MATERIAL PROVIDED:
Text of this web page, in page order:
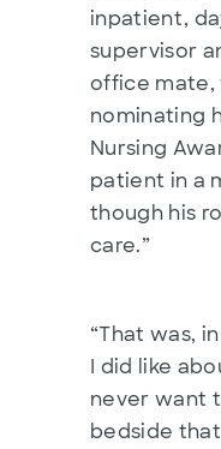
inpatient,
supervisor
office
nominating
Nursing
patient in a
though his
care.”
“That was,
I did like
never want
bedside
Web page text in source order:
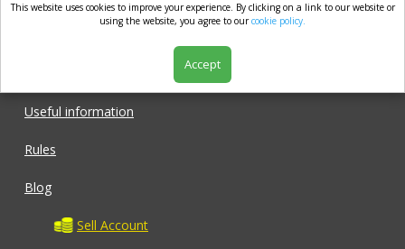
market.com
Useful information
Rules
Blog
Sell Account
This website uses cookies to improve your experience. By clicking on a link to our website or
using the website, you agree to ourcookie policy.
Accept
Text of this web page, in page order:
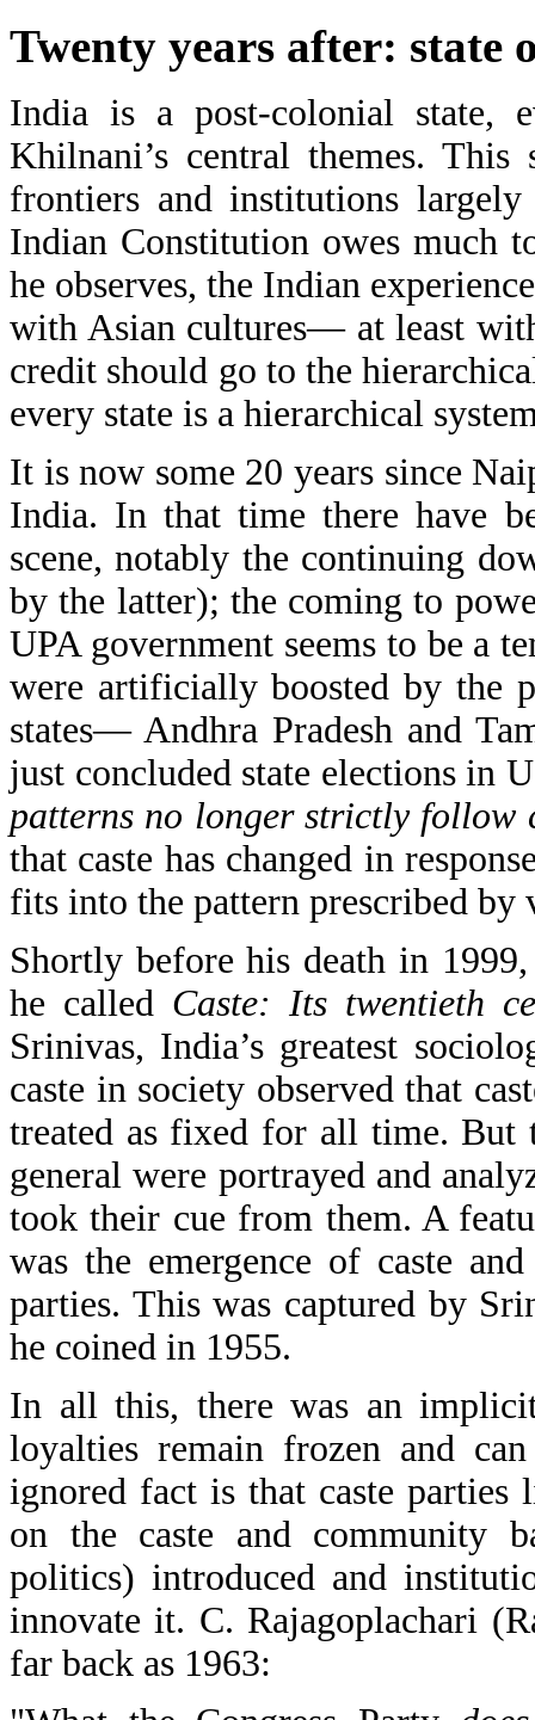
Twenty years after: state
India is a post-colonial state,
Khilnani’s central themes.
frontiers and institutions
Indian Constitution owes much
he observes, the Indian
with Asian cultures— at least
credit should go to the
every state is a hierarchical
It is now some 20 years since
India. In that time there have
scene, notably the continuing
by the latter); the coming to
UPA government seems to be a
were artificially boosted by the
states— Andhra Pradesh and
just concluded state elections in
patterns no longer strictly follow
that caste has changed in
fits into the pattern prescribed by
Shortly before his death in
he called Caste: Its twentieth
Srinivas, India’s greatest
caste in society observed that
treated as fixed for all time. But
general were portrayed and
took their cue from them. A
was the emergence of caste
parties. This was captured by
he coined in 1955.
In all this, there was an
loyalties remain frozen and
ignored fact is that caste parties
on the caste and community
politics) introduced and
innovate it. C. Rajagoplachari
far back as 1963:
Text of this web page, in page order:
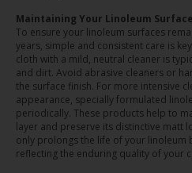
Maintaining Your Linoleum Surface
To ensure your linoleum surfaces
years, simple and consistent care is
cloth with a mild, neutral cleaner is
and dirt. Avoid abrasive cleaners or
the surface finish. For more intensive
appearance, specially formulated
periodically. These products help to
layer and preserve its distinctive matt
only prolongs the life of your linoleum
reflecting the enduring quality of your
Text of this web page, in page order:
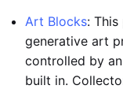
Art Blocks:
generative art
controlled by
built in.
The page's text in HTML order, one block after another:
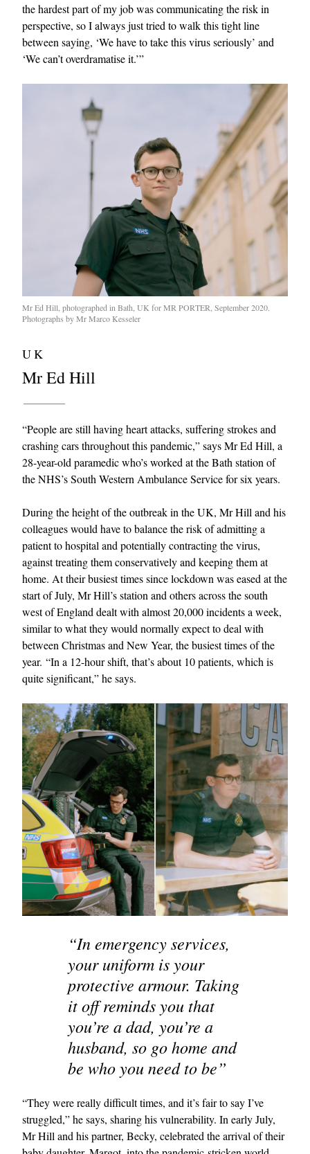
the hardest part of my job was communicating the risk in
perspective, so I always just tried to walk this tight line
between saying, ‘We have to take this virus seriously’ and
‘We can’t overdramatise it.’”
Mr Ed Hill, photographed in Bath, UK for MR PORTER, September 2020.
Photographs by Mr Marco Kesseler
UK
Mr Ed Hill
“People are still having heart attacks, suffering strokes and
crashing cars throughout this pandemic,” says Mr Ed Hill, a
28-year-old paramedic who’s worked at the Bath station of
the NHS’s South Western Ambulance Service for six years.
During the height of the outbreak in the UK, Mr Hill and his
colleagues would have to balance the risk of admitting a
patient to hospital and potentially contracting the virus,
against treating them conservatively and keeping them at
home. At their busiest times since lockdown was eased at the
start of July, Mr Hill’s station and others across the south
west of England dealt with almost 20,000 incidents a week,
similar to what they would normally expect to deal with
between Christmas and New Year, the busiest times of the
year. “In a 12-hour shift, that’s about 10 patients, which is
quite significant,” he says.
“In emergency services,
your uniform is your
protective armour. Taking
it off reminds you that
you’re a dad, you’re a
husband, so go home and
be who you need to be”
“They were really difficult times, and it’s fair to say I’ve
struggled,” he says, sharing his vulnerability. In early July,
Mr Hill and his partner, Becky, celebrated the arrival of their
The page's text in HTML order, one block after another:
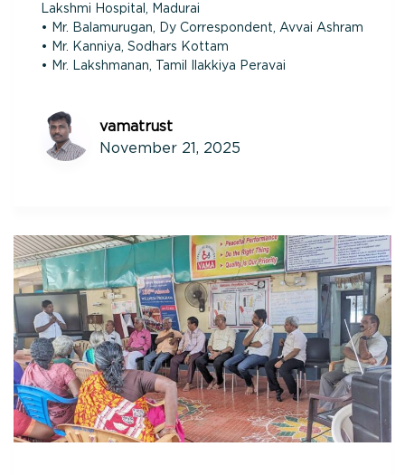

EXERCISE OBJECTIVE: Copy each line in the entries above where the word "with" shows up.

SOLVED EXERCISE:
with Asian cultures— at least
cloth with a mild, neutral cleaner is
west of England dealt with almost 20,000 incidents a week,
similar to what they would normally expect to deal with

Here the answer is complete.